Auteur Sujet: Améliorer le https de LaFibre.info (fin du support de IE8/XP et Android 2)  (Lu 15766 fois)

0 Membres et 1 Invité sur ce sujet

vivien

  • Administrateur
  • *
  • Messages: 47 085
    • Twitter LaFibre.info
Améliorer le https de LaFibre.info (fin du support de IE8/XP et Android 2)
« Réponse #12 le: 10 avril 2017 à 19:14:33 »
Les version d'Android utilisées sur ce site :

Statistique du mois de mars 2017, en nombre de hits :
- Android 2 :    2788 ( 0,00%)
- Android 3 :     231 ( 0,00%)
- Android 4 :  192367 ( 4,36%)
- Android 5 :  328443 ( 7,45%)
- Android 6 : 3679713 (83,44%)
- Android 7 :  206655 ( 4,69%)
Total       : 4410197


Comme toujours il faut regarder un peu plus en détail pour comprendre les user-agent. J'ai par exemple trouvé 15804 User agent avec le nom "Windows Phone" et "Android 4.0" : Mozilla/5.0 (Mobile; Windows Phone 8.1; Android 4.0; ARM; Trident/7.0; Touch; rv:11.0; IEMobile/11.0; Microsoft; Lumia 640 LTE; Orange) like iPhone OS 7_0_3 Mac OS X AppleWebKit/537 (KHTML, like Gecko) Mobile Safari/537

A noter qu'ils ne posent pas problème en cas de suppression de TLS 1.0 car c'est Internet Explorer 11 qui est utilisé.

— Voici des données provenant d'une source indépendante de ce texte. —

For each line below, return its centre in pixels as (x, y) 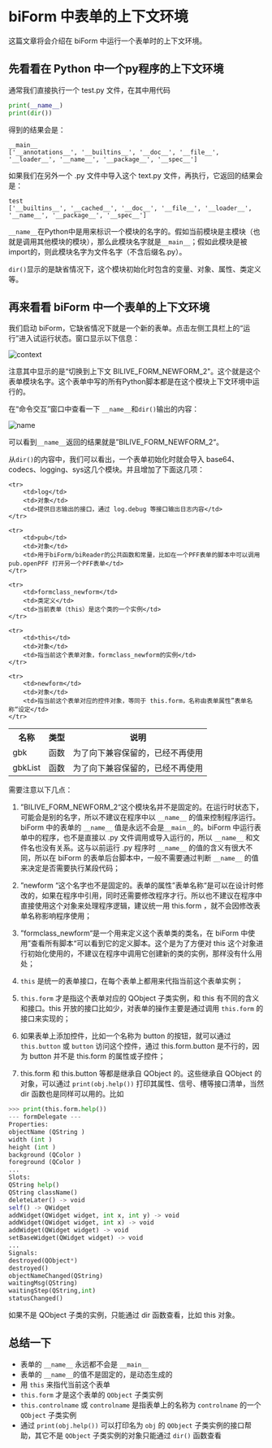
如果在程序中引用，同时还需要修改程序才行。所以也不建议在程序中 (152, 896)
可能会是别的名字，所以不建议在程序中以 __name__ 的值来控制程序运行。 (140, 818)
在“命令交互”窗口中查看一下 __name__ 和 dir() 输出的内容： (104, 409)
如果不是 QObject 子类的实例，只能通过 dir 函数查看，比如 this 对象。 (124, 1315)
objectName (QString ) (47, 1132)
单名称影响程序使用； (56, 916)
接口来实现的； (45, 1018)
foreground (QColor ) (45, 1162)

Concrètement, voici le détail pour Android 4 :
Android 4.0 (TLS 1.0) :   3549 (0,08%)
Android 4.1 (TLS 1.0) :  19609 (0,44%)
Android 4.2 (TLS 1.0) :  21294 (0,48%)
Android 4.3 (TLS 1.0) :   7307 (0,17%)
Android 4.4 (TLS 1.2) : 124804 (2,83%)
Faux Android 4 (Windows Phone) :15804 (0,36%)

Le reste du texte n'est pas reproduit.